6: Menghubungi Layanan Pemulihan Data Profesional

Jika Anda tidak berhasil mengembalikan data yang terhapus di Android Anda menggunakan metode-metode yang telah dijelaskan sebelumnya, Anda dapat menghubungi layanan pemulihan data profesional. Layanan ini biasanya ditawarkan oleh perusahaan pemulihan data yang memiliki keahlian khusus dalam mengembalikan data yang hilang atau terhapus dari perangkat Android. Namun, perlu diingat bahwa layanan ini dapat cukup mahal dan tidak selalu dapat menjamin pemulihan data yang sukses.

🔴 BACA JUGA:  10 Cara Menambahkan Link di Instagram Story di Android

Untuk menggunakan layanan pemulihan data profesional, ikuti langkah-langkah berikut:

      1. Cari perusahaan pemulihan data yang terpercaya dan memiliki ulasan positif dari pengguna sebelumnya.
      2. Hubungi perusahaan pemulihan data melalui telepon atau email untuk mendiskusikan masalah Anda dan mendapatkan informasi lebih lanjut tentang proses dan biaya pemulihan data.
      3. Setelah berbicara dengan perusahaan pemulihan data, ikuti instruksi yang diberikan untuk mengirimkan perangkat Android Anda atau media penyimpanan yang terkena dampak ke mereka.
      4. Biarkan perusahaan pemulihan data melakukan proses pemulihan data yang diperlukan. Proses ini dapat memakan waktu tergantung pada kompleksitas dan tingkat kerusakan data.
      5. Setelah proses pemulihan selesai, perusahaan pemulihan data akan mengirimkan hasilnya kepada Anda dan memberikan informasi tentang data yang berhasil dipulihkan.

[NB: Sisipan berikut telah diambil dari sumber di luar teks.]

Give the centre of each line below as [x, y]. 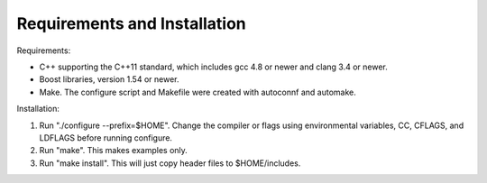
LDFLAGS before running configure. [106, 137]
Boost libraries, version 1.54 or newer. [109, 79]
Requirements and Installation [132, 23]
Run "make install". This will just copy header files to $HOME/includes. [170, 163]
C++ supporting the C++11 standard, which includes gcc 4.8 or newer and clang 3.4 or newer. [213, 67]
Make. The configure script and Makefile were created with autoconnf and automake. [198, 92]
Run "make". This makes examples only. [114, 151]

Harap diingat bahwa menggunakan layanan pemulihan data profesional tidak selalu menjamin pemulihan data yang sukses dan dapat menghabiskan biaya yang cukup besar. Oleh karena itu, sebaiknya pertimbangkan opsi ini sebagai langkah terakhir jika metode-metode sebelumnya tidak berhasil.

PENUTUP

Itulah beberapa cara untuk mengembalikan data yang terhapus di Android Anda. Dari menggunakan fitur pemulihan bawaan di perangkat, menggunakan backup data, mengakses akun Google Drive, menggunakan aplikasi pemulihan data, hingga menghubungi layanan pemulihan data profesional, Anda memiliki beberapa opsi untuk memulihkan data yang hilang atau terhapus. Namun, penting untuk diingat bahwa tidak semua metode selalu berhasil dan ada risiko kehilangan data lebih lanjut atau kerusakan perangkat Anda. Oleh karena itu, sebaiknya lakukan langkah-langkah pemulihan data dengan hati-hati dan selalu membuat backup data secara rutin untuk menghindari kehilangan data yang berharga di masa depan.

Semoga artikel ini bermanfaat bagi Anda yang ingin mengembalikan data yang terhapus di Android. Dengan mengikuti langkah-langkah yang dijelaskan di atas, Anda dapat memiliki peluang yang lebih baik untuk memulihkan data yang hilang atau terhapus dengan sukses. Tetap berhati-hati dalam mengelola data Anda dan selalu lakukan langkah-langkah pencegahan, seperti membuat backup data secara rutin, untuk menghindari masalah data di masa depan. Semoga berhasil!